ナヴィドは取り敢えず世の美男子たちを心の中で呪ってみた。ぶつぶつと小声で呟き出したナヴィドを見て、シアバッシュはまたかと顔を顰めた。
「どこか突破口が欲しいところだな。どうだ、シアバッシュ。私たちは勝てそうか?」
リーンリアは聞きにくい質問をさらりと投げた。
「むっ、そうストレートに聞かれるとな。取り敢えずリーンリアの実力はまだ知られていない。切り札として使えるだろう。だが、それだけだとかなり苦しいな」
「リーンリアの実力でも厳しいか?」
ナヴィドの知るリーンリアは、トロール相手に大立ち回りをやってのける飛び抜けた実力を持っている。いくらトップチームとはいえ、学生相手なら一人でなんとかできそうにも思える。
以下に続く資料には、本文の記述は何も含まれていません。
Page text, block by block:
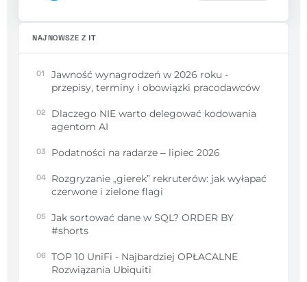
NAJNOWSZE Z IT
01
Jawność wynagrodzeń w 2026 roku -
przepisy, terminy i obowiązki pracodawców
02
Dlaczego NIE warto delegować kodowania
agentom AI
03 Podatności na radarze – lipiec 2026
04
Rozgryzanie „gierek” rekruterów: jak wyłapać
czerwone i zielone flagi
05
Jak sortować dane w SQL? ORDER BY
#shorts
06 TOP 10 UniFi - Najbardziej OPŁACALNE
Rozwiązania Ubiquiti
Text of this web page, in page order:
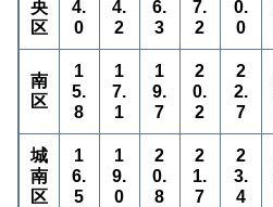
央
区
4.
0
4.
2
6.
3
7.
2
0.
0
南
区
1
5.
8
1
7.
1
1
9.
7
2
0.
2
2
2.
7
城
南
区
1
6.
5
1
9.
0
2
0.
8
2
1.
7
2
3.
4
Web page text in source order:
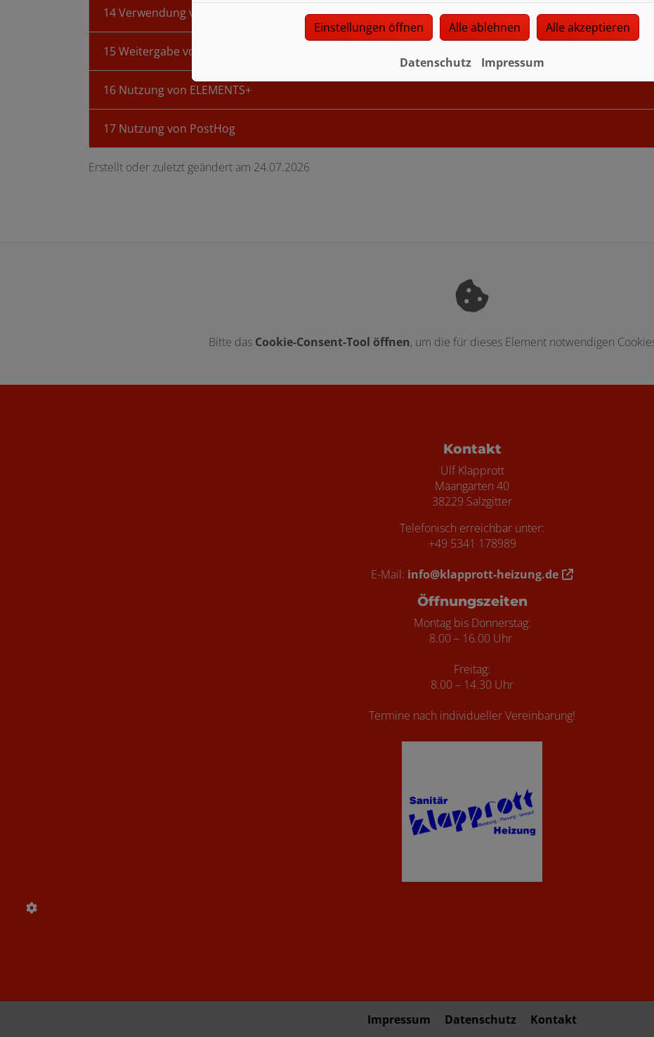
14 Verwendung von Adobe Analytics
15 Weitergabe von Daten
16 Nutzung von ELEMENTS+
17 Nutzung von PostHog
Erstellt oder zuletzt geändert am 24.07.2026
Bitte das Cookie-Consent-Tool öffnen, um die für dieses Element notwendigen
Kontakt
Ulf Klapprott
Maangarten 40
38229 Salzgitter
Telefonisch erreichbar unter:
+49 5341 178989
E-Mail: info@klapprott-heizung.de
Öffnungszeiten
Montag bis Donnerstag:
8.00 – 16.00 Uhr
Freitag:
8.00 – 14.30 Uhr
Termine nach individueller Vereinbarung!
Impressum Datenschutz Kontakt
Einstellungen öffnen Alle ablehnen Alle akzeptieren
Datenschutz Impressum
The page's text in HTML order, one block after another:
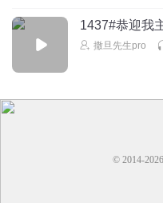
1437#恭迎我
撒旦先生pro
© 2014-2026
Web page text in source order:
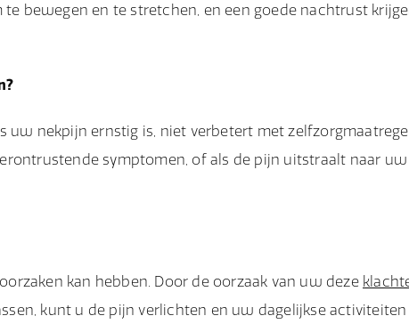
bewegen en te stretchen, en een goede nachtrust
uw nekpijn ernstig is, niet verbetert met
symptomen, of als de pijn uitstraalt naar uw
kan hebben. Door de oorzaak van uw deze
kunt u de pijn verlichten en uw dagelijkse activiteiten

「そりゃ、三人ぐらいは抑えられるだろうさ。だが、残りの二人でオレたちを片付けにかかる。相手は遠距離からでも致命傷を与えられるからな」
「カランタリが抑えられないか」
「リーンリアに構っていてくれれば別だが、そういうわけにもいかないだろう」
シアバッシュは確実性の低い戦術はお気に召さないようだ。
「となればやることはシンプルだな」
ナヴィドの言葉を聞いて、他の三人は胡乱げな目を向けた。
「今の話からそういう結論になるか?」
シアバッシュが不信感を露わにして問いかけた。
「リーンリアが三人を抑えてくれるんだろ? それなら俺たちは三人で残り二人を倒せばいい」
リーンリアという切り札があってこその戦術だ。数の利がこちらに有利に働くことになる。しかし、そんなことは最初からわかり切っていた。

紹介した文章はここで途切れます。